[Instructions for the task]
With the pictures left out, print exactly the lines below that run from the one containing "UFC.COM - UNITED STATES" through the one containing "Is cant a real word?".

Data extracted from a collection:
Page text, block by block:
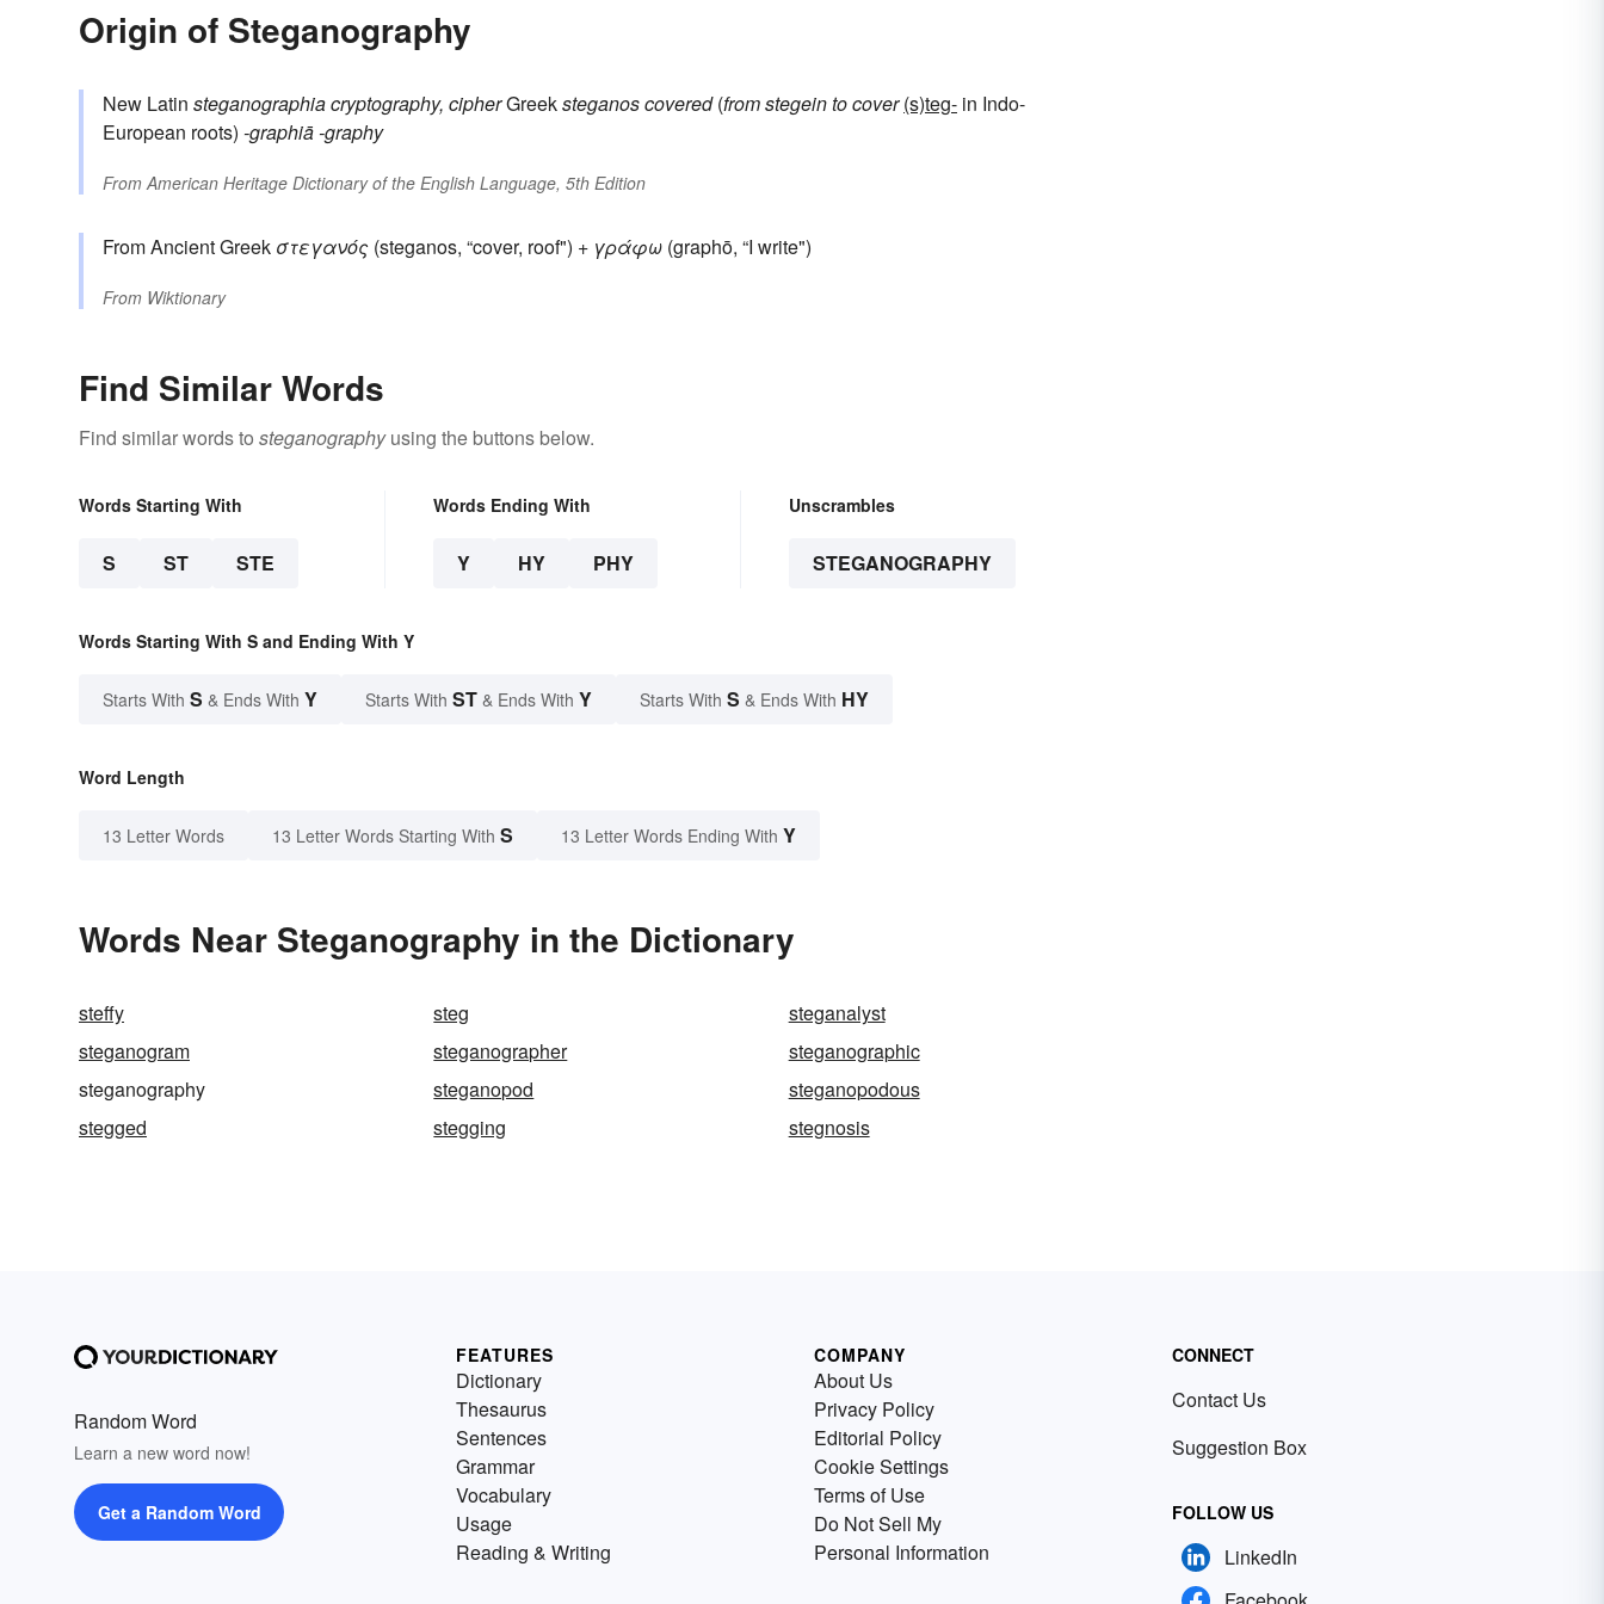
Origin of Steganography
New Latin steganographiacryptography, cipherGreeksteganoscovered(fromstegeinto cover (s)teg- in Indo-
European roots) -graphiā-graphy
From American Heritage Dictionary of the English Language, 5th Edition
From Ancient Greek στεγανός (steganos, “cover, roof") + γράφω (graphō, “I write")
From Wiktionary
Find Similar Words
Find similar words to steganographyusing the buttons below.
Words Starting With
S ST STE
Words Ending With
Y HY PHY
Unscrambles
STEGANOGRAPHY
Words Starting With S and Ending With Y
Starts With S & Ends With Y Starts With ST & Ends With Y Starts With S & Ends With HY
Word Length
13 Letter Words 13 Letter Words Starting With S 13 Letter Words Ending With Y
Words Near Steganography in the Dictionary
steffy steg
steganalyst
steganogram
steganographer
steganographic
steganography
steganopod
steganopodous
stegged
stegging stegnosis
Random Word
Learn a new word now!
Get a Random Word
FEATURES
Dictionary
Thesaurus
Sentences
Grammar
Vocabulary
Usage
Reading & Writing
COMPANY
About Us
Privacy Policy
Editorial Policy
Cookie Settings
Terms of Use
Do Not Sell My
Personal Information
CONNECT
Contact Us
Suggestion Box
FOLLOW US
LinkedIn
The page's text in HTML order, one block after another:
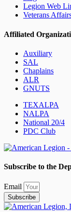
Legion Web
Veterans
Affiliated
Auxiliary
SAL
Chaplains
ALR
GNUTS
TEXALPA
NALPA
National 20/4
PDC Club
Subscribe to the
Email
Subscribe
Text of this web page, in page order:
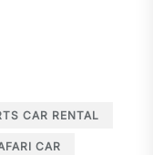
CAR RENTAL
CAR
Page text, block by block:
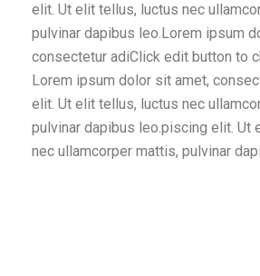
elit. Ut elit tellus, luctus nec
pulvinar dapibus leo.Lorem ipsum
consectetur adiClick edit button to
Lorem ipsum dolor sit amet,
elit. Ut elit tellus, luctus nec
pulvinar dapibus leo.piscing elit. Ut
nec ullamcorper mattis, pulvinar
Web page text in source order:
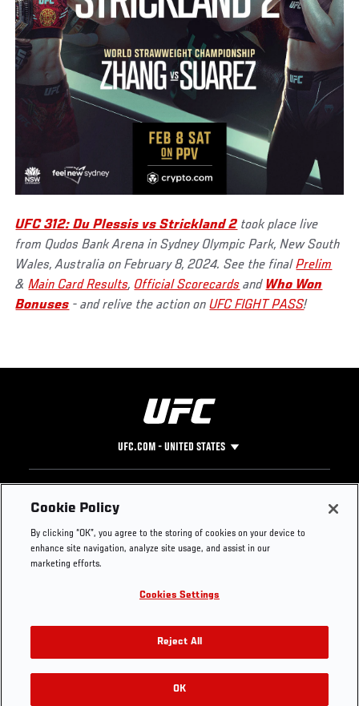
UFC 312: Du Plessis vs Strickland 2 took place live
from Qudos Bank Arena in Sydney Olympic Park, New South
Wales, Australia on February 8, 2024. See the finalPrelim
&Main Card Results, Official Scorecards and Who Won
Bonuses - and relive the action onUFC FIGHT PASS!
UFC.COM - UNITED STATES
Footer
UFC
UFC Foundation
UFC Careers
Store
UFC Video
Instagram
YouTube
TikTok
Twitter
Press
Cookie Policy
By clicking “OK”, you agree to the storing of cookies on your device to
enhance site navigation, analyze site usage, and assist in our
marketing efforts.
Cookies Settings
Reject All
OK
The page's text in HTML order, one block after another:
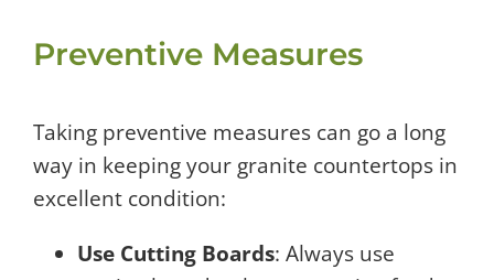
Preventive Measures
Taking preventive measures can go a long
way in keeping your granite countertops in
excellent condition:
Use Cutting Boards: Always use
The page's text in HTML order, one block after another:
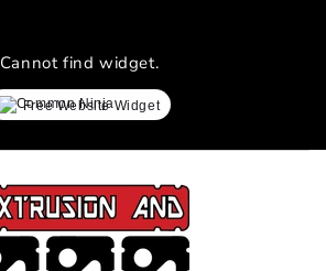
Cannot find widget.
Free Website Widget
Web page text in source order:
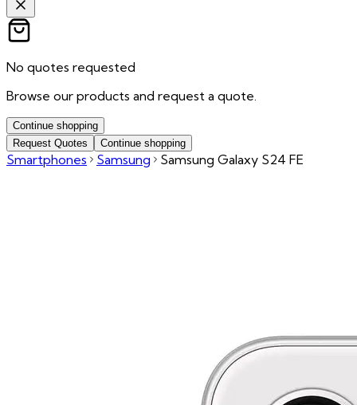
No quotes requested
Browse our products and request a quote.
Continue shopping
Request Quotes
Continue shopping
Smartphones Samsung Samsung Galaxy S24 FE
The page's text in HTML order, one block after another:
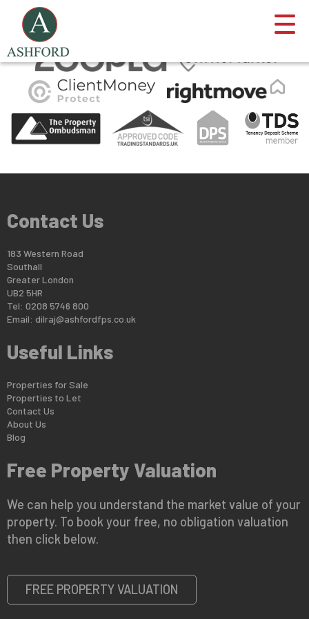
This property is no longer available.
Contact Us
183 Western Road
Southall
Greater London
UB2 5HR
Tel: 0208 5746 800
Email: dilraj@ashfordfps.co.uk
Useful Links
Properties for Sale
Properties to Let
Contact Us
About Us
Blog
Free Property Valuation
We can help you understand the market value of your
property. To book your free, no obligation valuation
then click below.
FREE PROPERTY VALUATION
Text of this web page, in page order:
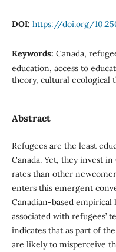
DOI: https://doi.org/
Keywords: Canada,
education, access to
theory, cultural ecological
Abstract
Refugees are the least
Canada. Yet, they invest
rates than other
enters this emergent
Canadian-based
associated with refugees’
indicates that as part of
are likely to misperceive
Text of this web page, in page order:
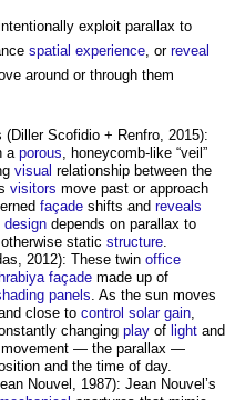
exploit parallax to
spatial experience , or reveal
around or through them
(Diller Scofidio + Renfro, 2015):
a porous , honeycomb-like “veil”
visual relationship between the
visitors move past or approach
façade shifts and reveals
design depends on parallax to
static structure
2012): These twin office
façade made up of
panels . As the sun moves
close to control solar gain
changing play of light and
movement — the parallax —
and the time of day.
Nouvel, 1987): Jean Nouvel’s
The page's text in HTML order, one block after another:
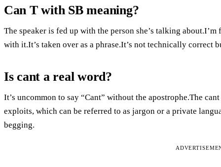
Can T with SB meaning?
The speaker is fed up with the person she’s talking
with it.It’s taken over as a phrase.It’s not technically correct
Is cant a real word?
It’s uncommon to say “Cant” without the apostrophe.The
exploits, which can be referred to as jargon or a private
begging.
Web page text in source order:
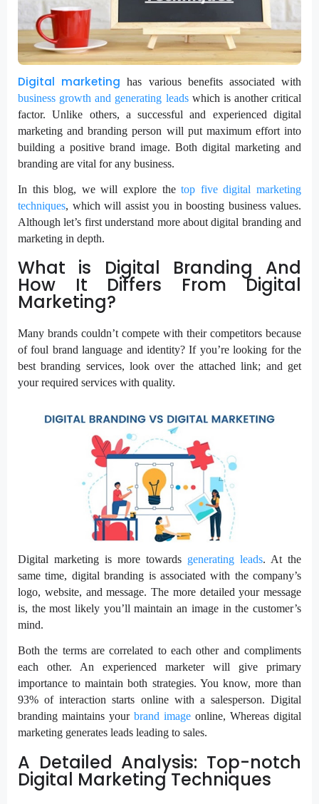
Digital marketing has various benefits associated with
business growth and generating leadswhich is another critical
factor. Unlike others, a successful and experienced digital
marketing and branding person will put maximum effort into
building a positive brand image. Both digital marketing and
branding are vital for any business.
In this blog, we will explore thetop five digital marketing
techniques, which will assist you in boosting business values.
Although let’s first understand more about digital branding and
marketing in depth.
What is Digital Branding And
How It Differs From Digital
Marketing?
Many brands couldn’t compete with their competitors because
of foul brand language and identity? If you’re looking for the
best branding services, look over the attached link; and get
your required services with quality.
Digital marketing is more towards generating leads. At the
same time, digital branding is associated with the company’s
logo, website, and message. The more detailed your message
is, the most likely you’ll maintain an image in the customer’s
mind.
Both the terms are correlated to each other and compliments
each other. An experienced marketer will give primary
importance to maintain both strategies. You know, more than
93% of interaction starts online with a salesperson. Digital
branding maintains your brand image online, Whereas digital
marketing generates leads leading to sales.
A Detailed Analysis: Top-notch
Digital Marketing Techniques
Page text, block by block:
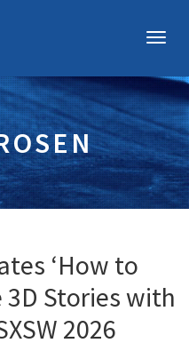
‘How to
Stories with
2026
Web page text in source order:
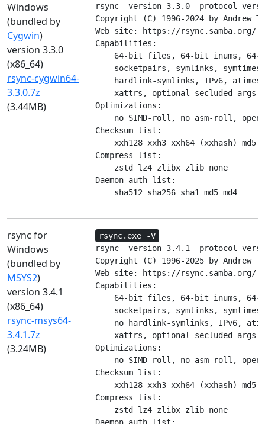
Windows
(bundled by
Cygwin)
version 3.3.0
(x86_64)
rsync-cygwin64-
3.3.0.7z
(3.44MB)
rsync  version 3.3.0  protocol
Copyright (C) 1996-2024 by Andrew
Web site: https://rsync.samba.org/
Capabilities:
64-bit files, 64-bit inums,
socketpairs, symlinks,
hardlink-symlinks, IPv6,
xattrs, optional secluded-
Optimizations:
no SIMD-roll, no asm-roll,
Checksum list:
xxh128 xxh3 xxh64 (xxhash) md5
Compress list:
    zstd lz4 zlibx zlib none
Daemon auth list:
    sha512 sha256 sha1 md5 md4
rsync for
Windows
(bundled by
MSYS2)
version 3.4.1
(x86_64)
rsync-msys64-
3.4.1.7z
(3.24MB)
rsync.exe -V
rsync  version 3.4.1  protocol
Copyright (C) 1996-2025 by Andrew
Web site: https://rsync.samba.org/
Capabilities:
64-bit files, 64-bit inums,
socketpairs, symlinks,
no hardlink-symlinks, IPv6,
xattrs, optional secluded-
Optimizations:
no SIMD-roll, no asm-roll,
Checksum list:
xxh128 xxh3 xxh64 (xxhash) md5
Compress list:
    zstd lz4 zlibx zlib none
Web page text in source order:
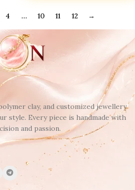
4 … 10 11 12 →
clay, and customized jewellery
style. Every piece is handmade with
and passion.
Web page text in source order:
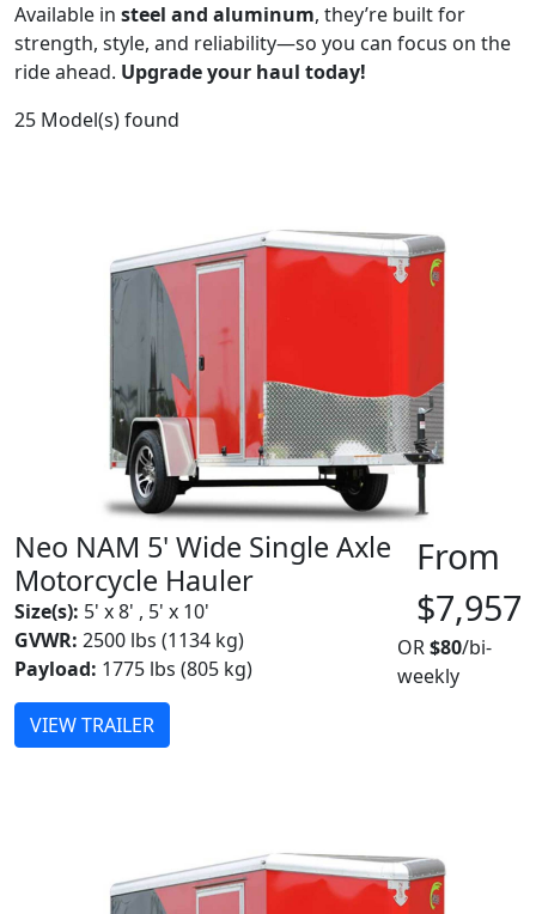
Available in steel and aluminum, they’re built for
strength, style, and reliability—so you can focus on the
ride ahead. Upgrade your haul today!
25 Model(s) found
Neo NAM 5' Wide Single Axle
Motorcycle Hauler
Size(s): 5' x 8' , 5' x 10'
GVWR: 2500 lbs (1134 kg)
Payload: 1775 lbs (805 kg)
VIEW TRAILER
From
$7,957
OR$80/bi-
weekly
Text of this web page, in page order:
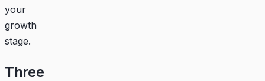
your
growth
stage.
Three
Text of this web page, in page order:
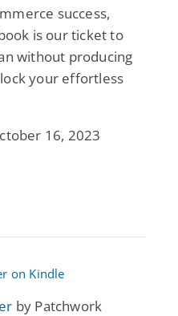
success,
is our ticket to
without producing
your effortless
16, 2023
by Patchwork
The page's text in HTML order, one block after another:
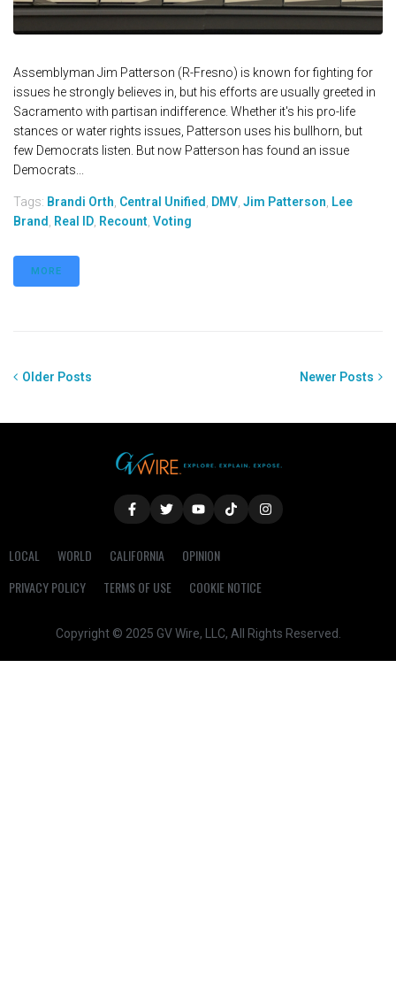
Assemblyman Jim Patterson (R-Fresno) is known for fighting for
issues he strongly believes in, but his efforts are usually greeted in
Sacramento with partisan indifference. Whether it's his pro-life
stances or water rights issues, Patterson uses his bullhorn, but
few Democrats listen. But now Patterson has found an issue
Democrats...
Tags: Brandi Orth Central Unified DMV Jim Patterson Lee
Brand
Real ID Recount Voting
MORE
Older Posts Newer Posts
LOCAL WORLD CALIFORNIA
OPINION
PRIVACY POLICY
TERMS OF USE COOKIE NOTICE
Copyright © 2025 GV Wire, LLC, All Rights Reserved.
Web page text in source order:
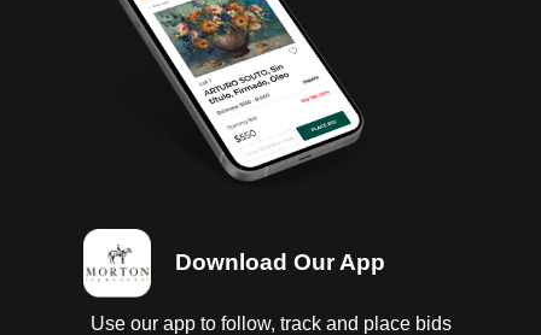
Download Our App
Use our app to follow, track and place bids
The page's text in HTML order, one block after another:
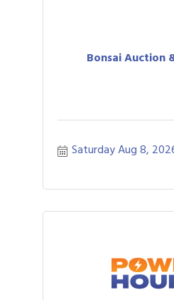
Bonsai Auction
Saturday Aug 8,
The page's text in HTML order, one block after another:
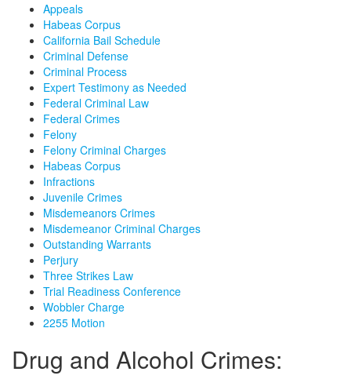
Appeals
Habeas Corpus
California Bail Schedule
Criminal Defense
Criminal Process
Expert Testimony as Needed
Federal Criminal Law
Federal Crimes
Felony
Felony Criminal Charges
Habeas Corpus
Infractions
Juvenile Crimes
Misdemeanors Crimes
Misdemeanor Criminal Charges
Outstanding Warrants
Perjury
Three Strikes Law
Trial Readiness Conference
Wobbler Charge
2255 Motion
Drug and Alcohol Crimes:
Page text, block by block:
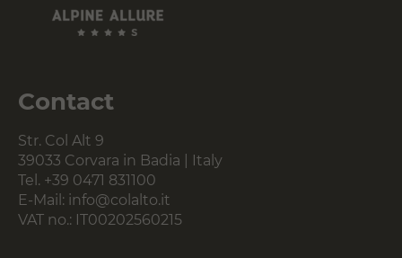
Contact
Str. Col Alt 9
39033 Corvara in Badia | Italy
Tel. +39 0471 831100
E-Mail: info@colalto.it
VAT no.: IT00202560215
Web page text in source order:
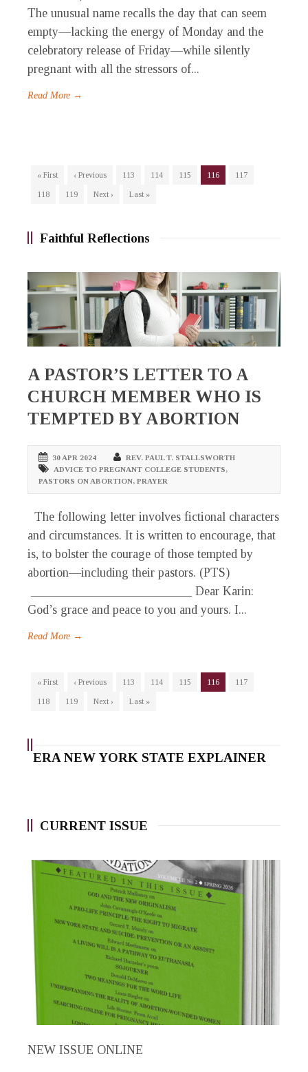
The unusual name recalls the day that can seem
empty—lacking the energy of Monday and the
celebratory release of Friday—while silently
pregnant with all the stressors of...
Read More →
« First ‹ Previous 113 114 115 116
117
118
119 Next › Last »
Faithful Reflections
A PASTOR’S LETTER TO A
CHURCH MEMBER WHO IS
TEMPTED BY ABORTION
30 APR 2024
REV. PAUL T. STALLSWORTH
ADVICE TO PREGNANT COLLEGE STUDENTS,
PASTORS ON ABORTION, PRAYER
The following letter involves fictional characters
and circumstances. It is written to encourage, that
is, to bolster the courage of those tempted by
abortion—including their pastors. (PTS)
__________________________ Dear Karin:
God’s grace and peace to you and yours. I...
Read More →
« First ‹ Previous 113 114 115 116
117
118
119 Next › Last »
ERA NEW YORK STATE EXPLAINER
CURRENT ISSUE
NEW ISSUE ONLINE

[Response]
UFC.COM - UNITED STATES
Footer
UFC
UFC Foundation
UFC Careers
Store
UFC Video
Instagram
YouTube
TikTok
Twitter
Press
Cookie Policy
By clicking “OK”, you agree to the storing of cookies on your device to
enhance site navigation, analyze site usage, and assist in our
marketing efforts.
Cookies Settings
Reject All
OK
The page's text in HTML order, one block after another:
Preventive Measures
Taking preventive measures can go a long
way in keeping your granite countertops in
excellent condition:
Use Cutting Boards: Always use
The page's text in HTML order, one block after another:
Cannot find widget.
Free Website Widget
Web page text in source order:
No quotes requested
Browse our products and request a quote.
Continue shopping
Request Quotes
Continue shopping
Smartphones Samsung Samsung Galaxy S24 FE
The page's text in HTML order, one block after another:
This property is no longer available.
Contact Us
183 Western Road
Southall
Greater London
UB2 5HR
Tel: 0208 5746 800
Email: dilraj@ashfordfps.co.uk
Useful Links
Properties for Sale
Properties to Let
Contact Us
About Us
Blog
Free Property Valuation
We can help you understand the market value of your
property. To book your free, no obligation valuation
then click below.
FREE PROPERTY VALUATION
Text of this web page, in page order:
DOI: https://doi.org/
Keywords: Canada,
education, access to
theory, cultural ecological
Abstract
Refugees are the least
Canada. Yet, they invest
rates than other
enters this emergent
Canadian-based
associated with refugees’
indicates that as part of
are likely to misperceive
Text of this web page, in page order:
exploit parallax to
spatial experience , or reveal
around or through them
(Diller Scofidio + Renfro, 2015):
a porous , honeycomb-like “veil”
visual relationship between the
visitors move past or approach
façade shifts and reveals
design depends on parallax to
static structure
2012): These twin office
façade made up of
panels . As the sun moves
close to control solar gain
changing play of light and
movement — the parallax —
and the time of day.
Nouvel, 1987): Jean Nouvel’s
The page's text in HTML order, one block after another:
Can T with SB meaning?
The speaker is fed up with the person she’s talking
with it.It’s taken over as a phrase.It’s not technically correct
Is cant a real word?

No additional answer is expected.